How to complete this task
Find the word "instructions" in the material below and gather every line that contains it.

※

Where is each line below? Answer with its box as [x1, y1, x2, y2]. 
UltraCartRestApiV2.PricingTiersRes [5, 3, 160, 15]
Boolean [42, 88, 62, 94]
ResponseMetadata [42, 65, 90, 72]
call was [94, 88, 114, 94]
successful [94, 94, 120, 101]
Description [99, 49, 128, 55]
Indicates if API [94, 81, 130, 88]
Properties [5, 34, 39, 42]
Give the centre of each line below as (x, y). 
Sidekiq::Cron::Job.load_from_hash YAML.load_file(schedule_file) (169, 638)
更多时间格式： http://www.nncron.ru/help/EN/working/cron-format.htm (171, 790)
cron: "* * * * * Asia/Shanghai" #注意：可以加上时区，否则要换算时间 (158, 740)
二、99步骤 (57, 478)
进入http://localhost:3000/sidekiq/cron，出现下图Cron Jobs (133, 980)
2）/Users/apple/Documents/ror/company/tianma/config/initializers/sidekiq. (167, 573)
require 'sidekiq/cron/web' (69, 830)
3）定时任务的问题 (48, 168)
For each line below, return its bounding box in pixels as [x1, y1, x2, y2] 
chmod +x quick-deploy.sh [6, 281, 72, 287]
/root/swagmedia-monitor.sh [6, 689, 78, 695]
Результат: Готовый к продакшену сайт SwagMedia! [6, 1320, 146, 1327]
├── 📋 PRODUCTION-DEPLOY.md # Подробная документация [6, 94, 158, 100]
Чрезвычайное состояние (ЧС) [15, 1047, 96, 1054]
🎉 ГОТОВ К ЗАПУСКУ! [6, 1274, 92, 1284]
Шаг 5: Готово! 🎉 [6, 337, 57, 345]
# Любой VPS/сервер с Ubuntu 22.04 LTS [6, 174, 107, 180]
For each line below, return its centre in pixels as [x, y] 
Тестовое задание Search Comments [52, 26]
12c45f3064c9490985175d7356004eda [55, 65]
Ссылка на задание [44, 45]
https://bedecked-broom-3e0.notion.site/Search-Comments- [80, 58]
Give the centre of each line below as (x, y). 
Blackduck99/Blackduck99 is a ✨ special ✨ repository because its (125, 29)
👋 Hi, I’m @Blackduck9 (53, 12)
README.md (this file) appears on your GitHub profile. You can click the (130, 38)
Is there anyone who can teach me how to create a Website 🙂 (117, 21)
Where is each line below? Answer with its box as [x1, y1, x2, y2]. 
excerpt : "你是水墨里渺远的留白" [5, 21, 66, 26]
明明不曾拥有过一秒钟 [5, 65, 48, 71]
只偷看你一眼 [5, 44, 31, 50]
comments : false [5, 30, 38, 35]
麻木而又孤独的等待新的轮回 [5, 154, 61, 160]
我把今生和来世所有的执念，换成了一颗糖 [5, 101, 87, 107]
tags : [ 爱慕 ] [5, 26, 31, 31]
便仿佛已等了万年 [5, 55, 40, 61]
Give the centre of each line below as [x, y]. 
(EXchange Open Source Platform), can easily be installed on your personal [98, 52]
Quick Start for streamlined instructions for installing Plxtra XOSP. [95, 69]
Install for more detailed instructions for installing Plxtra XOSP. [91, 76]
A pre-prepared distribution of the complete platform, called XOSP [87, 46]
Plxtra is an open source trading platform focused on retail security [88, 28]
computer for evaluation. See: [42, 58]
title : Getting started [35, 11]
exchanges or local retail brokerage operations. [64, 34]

※

Task result
Quick Start for streamlined instructions for installing Plxtra XOSP. [95, 69]
Install for more detailed instructions for installing Plxtra XOSP. [91, 76]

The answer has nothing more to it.